[Items from a dataset]
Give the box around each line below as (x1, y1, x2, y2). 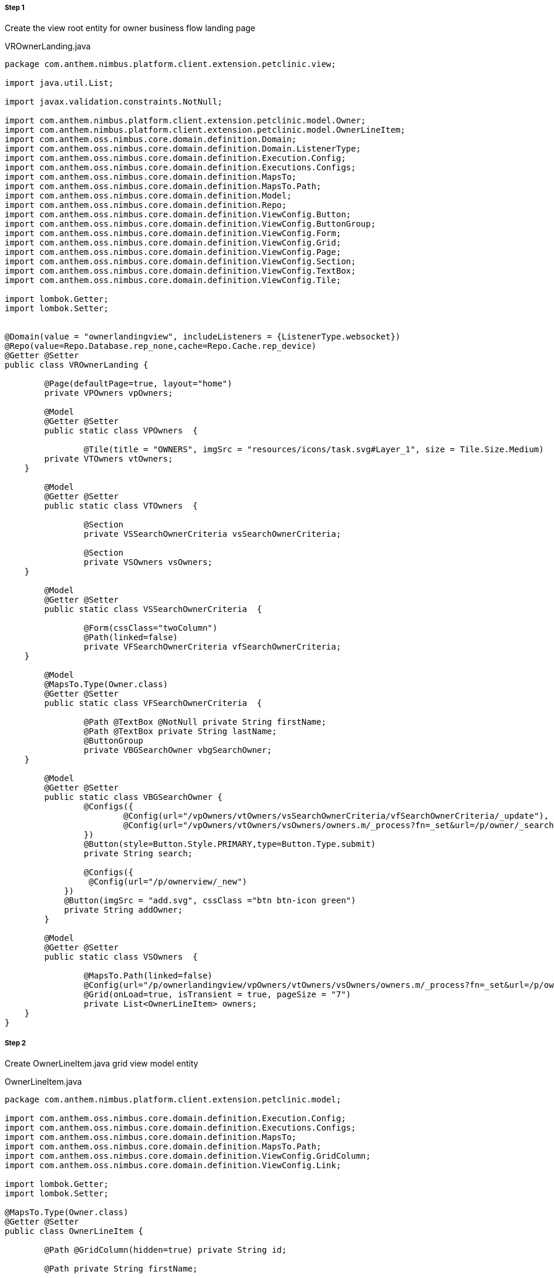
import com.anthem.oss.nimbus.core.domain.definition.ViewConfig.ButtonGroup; (5, 219, 376, 229)
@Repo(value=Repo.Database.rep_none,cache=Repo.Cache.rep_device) (5, 341, 317, 351)
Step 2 (5, 1038, 26, 1047)
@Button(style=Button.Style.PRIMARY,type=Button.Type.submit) (83, 839, 376, 849)
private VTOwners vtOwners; (44, 454, 173, 464)
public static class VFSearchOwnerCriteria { (44, 698, 262, 708)
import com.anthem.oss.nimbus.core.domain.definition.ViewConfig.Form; (5, 228, 342, 238)
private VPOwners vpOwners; (44, 388, 173, 398)

**WHAT NEEDS TO BE DONE:** Repeat each entry exactly as it appears; skip any picture.

**RESULT:**
Give the box around each line below as (x1, y1, x2, y2). 
import com.anthem.oss.nimbus.core.domain.definition.ViewConfig.ButtonGroup; (5, 219, 376, 229)
@Repo(value=Repo.Database.rep_none,cache=Repo.Cache.rep_device) (5, 341, 317, 351)
Step 2 (5, 1038, 26, 1047)
@Button(style=Button.Style.PRIMARY,type=Button.Type.submit) (83, 839, 376, 849)
private VTOwners vtOwners; (44, 454, 173, 464)
public static class VFSearchOwnerCriteria { (44, 698, 262, 708)
import com.anthem.oss.nimbus.core.domain.definition.ViewConfig.Form; (5, 228, 342, 238)
private VPOwners vpOwners; (44, 388, 173, 398)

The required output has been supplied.